# Charlotte Flair vs. Ronda Rousey (SmackDown Women’s Championship) - WrestleMania



## Dolorian

Bring it, should be a good highly physical match. 

I am not counting out the possibility of Sasha being added to make it a triple threat tho.


----------



## The Boy Wonder

Sasha will definitely be added to this match. She's already casually talking about it on social media and Charlotte mentioned her tonight.


----------



## Whoanma

Charlotte should definitely bring back Ken to the party, and introduce him properly to Sasha as well.


----------



## Upstart474

Why do I think Becky will be added to the match at Wrestlemania just like before?


----------



## XDarkholmeX

Don't care. Unless Sasha is added.


----------



## deadcool

Sounds good. Hopefully Rousey squashes Flair for the title.


----------



## Ordar

Nobody wants to see, or cares about this match. Both are dislikable egomaniacs. They need to either make it a 1 min squash win for Ronda, or add Sasha or the crowd will turn on the match.
There’s no way it main events one of the nights as it stands


----------



## The Boy Wonder

Ordar said:


> Nobody wants to see, or cares about this match. Both are dislikable egomaniacs. They need to either make it a 1 min squash win for Ronda, or add Sasha or the crowd will turn on the match.
> There’s no way it main events one of the nights as it stands


Just like the crowd turned on them at Survivor Series? Pretty sure there was a loud this is awesome chant. The only way this match could be hijacked is if Becky was still out of action and teasing a return -- just like she did at last year's Royal Rumble, Wrestlemania and Money in the Bank.


----------



## The Quintessential Mark

The Sasha tease gives indication that she might be added sure but then again she's left with nobody otherwise.


----------



## ThirdMan

The Quintessential Mark said:


> The Sasha tease gives indication that she might be added sure but then again she's left with nobody otherwise.
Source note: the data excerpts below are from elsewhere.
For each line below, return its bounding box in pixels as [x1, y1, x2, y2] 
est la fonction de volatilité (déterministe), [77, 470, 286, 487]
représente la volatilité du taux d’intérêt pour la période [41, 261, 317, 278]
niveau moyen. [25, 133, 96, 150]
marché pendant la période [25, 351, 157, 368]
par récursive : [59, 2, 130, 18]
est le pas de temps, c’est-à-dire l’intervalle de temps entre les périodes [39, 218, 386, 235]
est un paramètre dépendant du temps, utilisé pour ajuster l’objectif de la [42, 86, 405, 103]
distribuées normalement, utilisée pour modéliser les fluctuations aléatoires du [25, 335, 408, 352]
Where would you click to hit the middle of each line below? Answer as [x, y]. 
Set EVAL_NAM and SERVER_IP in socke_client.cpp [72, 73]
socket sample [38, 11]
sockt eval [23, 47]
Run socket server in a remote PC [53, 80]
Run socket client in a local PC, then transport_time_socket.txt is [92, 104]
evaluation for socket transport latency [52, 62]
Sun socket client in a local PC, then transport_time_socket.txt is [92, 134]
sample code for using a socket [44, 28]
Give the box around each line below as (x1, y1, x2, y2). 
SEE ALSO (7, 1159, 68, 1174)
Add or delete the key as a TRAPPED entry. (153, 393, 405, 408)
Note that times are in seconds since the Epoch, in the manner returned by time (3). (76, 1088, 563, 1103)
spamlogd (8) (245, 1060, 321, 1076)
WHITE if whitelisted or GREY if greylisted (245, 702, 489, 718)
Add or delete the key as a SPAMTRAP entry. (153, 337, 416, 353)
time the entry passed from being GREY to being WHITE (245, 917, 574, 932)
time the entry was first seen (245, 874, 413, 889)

There are plenty of options in the women's division for Sasha to face at Mania, and the story could simply be that she's never won at Mania. Bayley (an obvious one), Asuka (with both looking for their first Mania win), Rhea, Alexa (who she struggled against in the past), Lita, a returning Trish, etc. With two nights to fill, and a thin men's roster on the SmackDown side, there's no excuse for there to not be at least five women's matches on the Mania card, two of them non-title. But the fact that Charlotte namedropped Sasha tonight suggests that Sasha's at least a contingency plan if the crowd doesn't continue (after tonight) to be on Ronda's side in the babyface role against Charlotte.


----------



## DammitChrist

Yea, I'm looking forward to this one.

I remember they had an awesome match at Survivor Series 2018 (before the DQ finish), so this one has the potential to be a really good main event 

This is obviously me assuming that Ronda Rousey will be ready in the ring by then.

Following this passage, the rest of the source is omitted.